The procedure of immunoblotting was conducted as previously described48. G-quadruplex stabilizers were used at the indicated concentrations and times in MBC cell lines. The antibodies used were described in supplementary table 2. Immunoblot results were obtained via chemiluminescence or fluorescent secondaries and detected with either X-ray film or via the LI-COR odyssey system.

mRNA transcript analyses

For real-time PCR analysis, metastatic breast cancer cells were treated with G-quadruplex stabilizers at indicated different time points. Afterward, total RNA was isolated using the E.Z.N.A HP total RNA kit (Omega). Total RNA was subsequently transcribed using the Verso cDNA synthesis kit (Thermo Scientific), and semiquantitative real-time PCR was performed via Maxima SYBR Green (Thermo Scientific) as described previously. The primers used in this study were listed in supplementary table 3.

Luciferase reporter assay

The proximal promoter regions of the human FGFR1 gene relative to the transcriptional initiation site were cloned from BT549 genomic DNA by PCR and inserted into pGL4.2 vector (Promega, Madison, MA). The primers used for cloning were listed in supplementary table 3. The predicted G-quadruplex formation sequences were analyzed via web-based server QGRS Mapper. The vector containing the mutated S3 G4 sequence detailed in supplementary fig. 4 was constructed by VectorBuilder. The vector ID VB221205-1315fht can be used to retrieve detailed information about the vector on vectorbuilder.com. For all reporter assays, HEK293T cells were transiently transfected overnight with LT1 liposomes (Mirus, Madison, WT), which contained 2.3 μg/well of firefly luciferase vectors and 0.2 μg/well of pcDNA3.1 encoding renilla luciferase under the control of the CMV promoter. Afterward, the cells were treated with CX-5461 for 72 h and subsequently harvested and assayed for firefly and renilla luciferase using the Dual-glo Assay System (Promega).

Immunohistochemistry

Formalin-fixed and paraffin-embedded tissue sections were deparaffinized with xylene and rehydrated with decreasing concentration of ethanol. Antigen retrieval was achieved by boiling in 10 mmol/L sodium citrate buffer (pH 6.0). These processed sections were incubated with antibodies specific for FGFR1 overnight at 4 °C. Staining was detected using the anti-rabbit biotinylated secondary antibodies in combination with ABC (Vector) and DAB reagents (Vector). The manufacturers of the antibodies were listed in supplementary table 2. These sections were then counterstained with hematoxylin (Fisher), dehydrated through ethanol and xylene, and cover-slipped via a xylene-base mounting medium.
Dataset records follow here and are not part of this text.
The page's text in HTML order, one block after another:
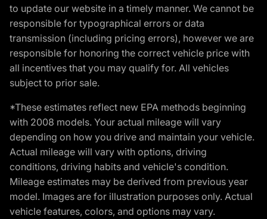
to update our website in a timely manner. We cannot be
responsible for typographical errors or data
transmission (including pricing errors), however we are
responsible for honoring the correct vehicle price with
all incentives that you may qualify for. All vehicles
subject to prior sale.
*These estimates reflect new EPA methods beginning
with 2008 models. Your actual mileage will vary
depending on how you drive and maintain your vehicle.
Actual mileage will vary with options, driving
conditions, driving habits and vehicle's condition.
Mileage estimates may be derived from previous year
model. Images are for illustration purposes only. Actual
vehicle features, colors, and options may vary.
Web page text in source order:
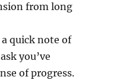
from long
quick note of
you’ve
of progress.
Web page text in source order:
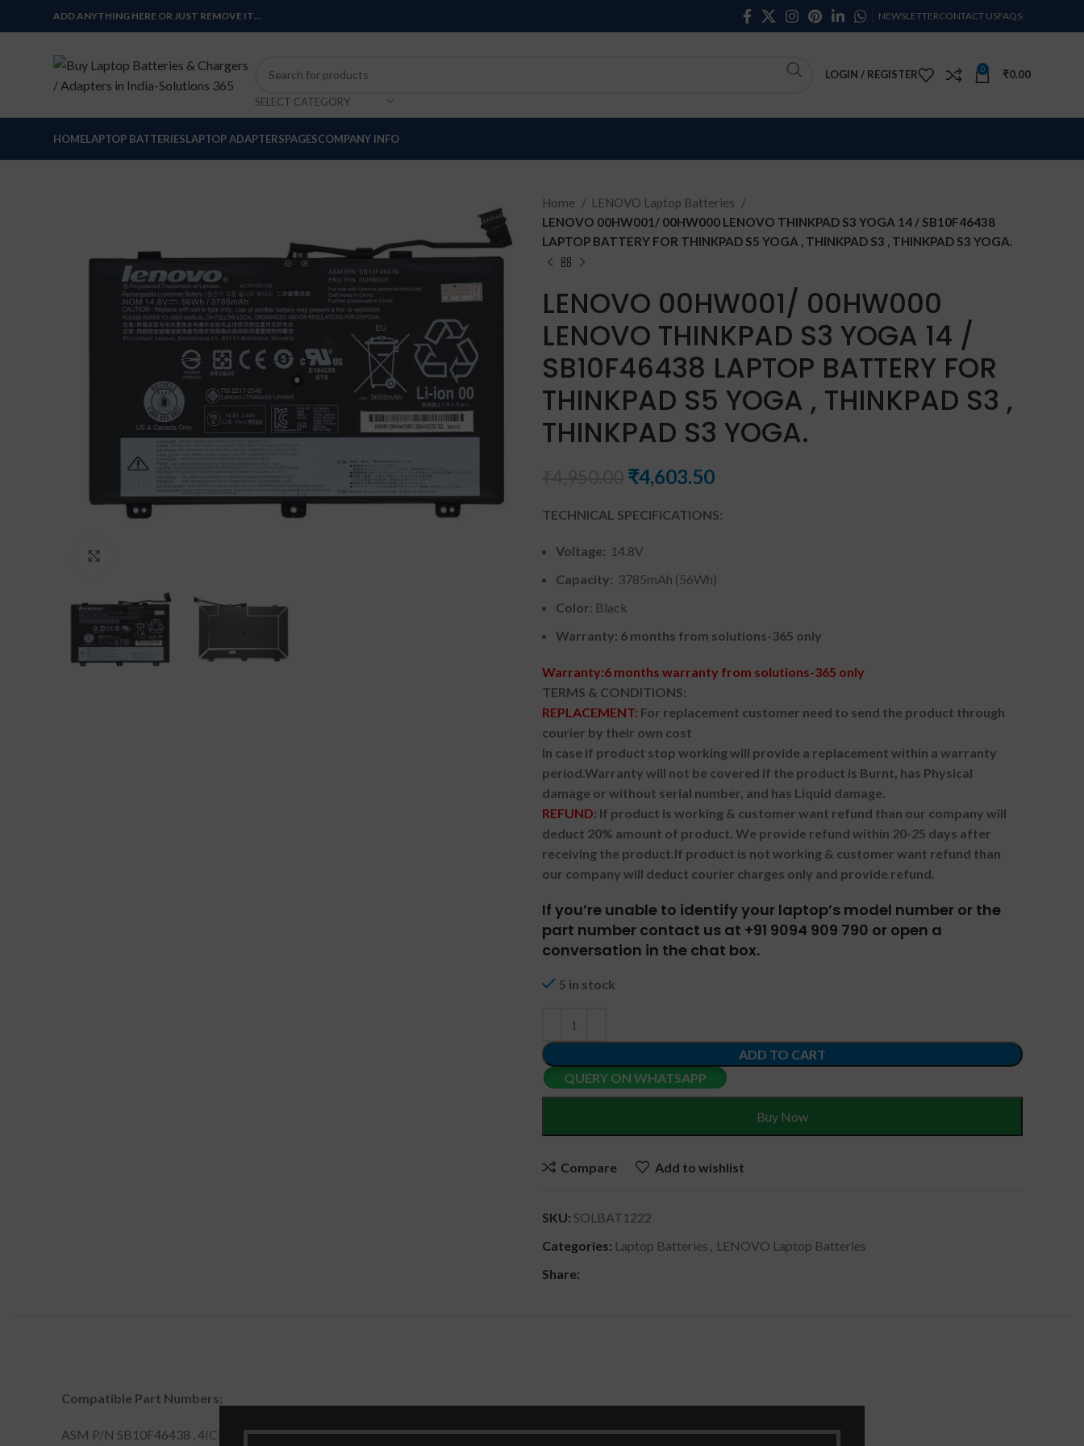
ADD ANYTHING HERE OR JUST REMOVE IT… NEWSLETTERCONTACT USFAQS
SELECT CATEGORY
LOGIN / REGISTER 0 ₹0.00
HOMELAPTOP BATTERIESLAPTOP ADAPTERSPAGESCOMPANY INFO
Home
LENOVO Laptop Batteries
LENOVO 00HW001/ 00HW000 LENOVO THINKPAD S3 YOGA 14 / SB10F46438
LAPTOP BATTERY FOR THINKPAD S5 YOGA , THINKPAD S3 , THINKPAD S3 YOGA.
LENOVO 00HW001/ 00HW000
LENOVO THINKPAD S3 YOGA 14 /
SB10F46438 LAPTOP BATTERY FOR
THINKPAD S5 YOGA , THINKPAD S3 ,
THINKPAD S3 YOGA.
₹4,603.50
TECHNICAL SPECIFICATIONS:
Voltage: 14.8V
Capacity: 3785mAh (56Wh)
Color: Black
Warranty: 6 months from solutions-365 only
Warranty:6 months warranty from solutions-365 only
TERMS & CONDITIONS:
REPLACEMENT: For replacement customer need to send the product through
courier by their own cost
In case if product stop working will provide a replacement within a warranty
period.Warranty will not be covered if the product is Burnt, has Physical
damage or without serial number, and has Liquid damage.
REFUND: If product is working & customer want refund than our company will
deduct 20% amount of product. We provide refund within 20-25 days after
receiving the product.If product is not working & customer want refund than
our company will deduct courier charges only and provide refund.
If you’re unable to identify your laptop’s model number or the
part number contact us at +91 9094 909 790 or open a
conversation in the chat box.
5 in stock
ADD TO CART
QUERY ON WHATSAPP
Buy Now
Compare Add to wishlist
SKU: SOLBAT1222
Categories: Laptop Batteries , LENOVO Laptop Batteries
Share:
Compatible Part Numbers:
ASM P/N SB10F46438 , 4ICP7/52/76 , 00HW000 , 00HW001-05 , OOHW001 , 00HW000 , OOHWOOO , SB10F46439 , 4ICP7/52/76 .
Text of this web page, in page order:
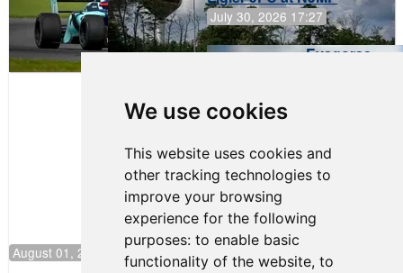
We use cookies
This website uses cookies and
other tracking technologies to
improve your browsing
experience for the following
purposes: to enable basic
functionality of the website, to
July 30, 2026 17:27
Evagoras
August 01, 2026 17:49

Statistics and reproducibility

A two-tail Student’s t test was used for comparing the difference between two groups of data in the in vitro assays. Error bars identify the standard error of the mean. For in vivo experiments, the measurements were compared with a Mann–Whitney non-parametric test. Survival analysis was performed via GraphPad Prism 9 software, and the distributions of survival were compared by a log-rank test.

Reporting summary

Further information on research design is available in the Nature Portfolio Reporting Summary linked to this article.